** Opening Records supplied block **

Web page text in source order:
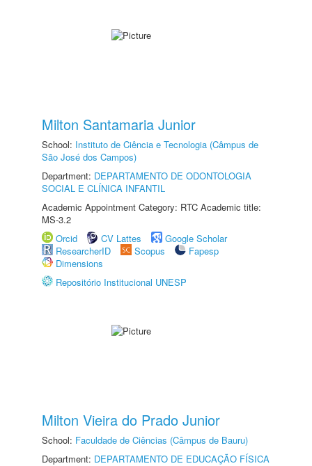
Milton Santamaria Junior
School: Instituto de Ciência e Tecnologia (Câmpus de
São José dos Campos)
Department: DEPARTAMENTO DE ODONTOLOGIA
SOCIAL E CLÍNICA INFANTIL
Academic Appointment Category: RTC Academic title:
MS-3.2
Orcid
CV Lattes
Google Scholar
ResearcherID
Scopus
Fapesp
Dimensions
Repositório Institucional UNESP
Milton Vieira do Prado Junior
School: Faculdade de Ciências (Câmpus de Bauru)
Department: DEPARTAMENTO DE EDUCAÇÃO FÍSICA

** Closing Records supplied block **

- [Directions for this task] An exact copy of the entries above, with no pictures, is the required answer.

- [Output for this exercise]
Web page text in source order:
Milton Santamaria Junior
School: Instituto de Ciência e Tecnologia (Câmpus de
São José dos Campos)
Department: DEPARTAMENTO DE ODONTOLOGIA
SOCIAL E CLÍNICA INFANTIL
Academic Appointment Category: RTC Academic title:
MS-3.2
Orcid
CV Lattes
Google Scholar
ResearcherID
Scopus
Fapesp
Dimensions
Repositório Institucional UNESP
Milton Vieira do Prado Junior
School: Faculdade de Ciências (Câmpus de Bauru)
Department: DEPARTAMENTO DE EDUCAÇÃO FÍSICA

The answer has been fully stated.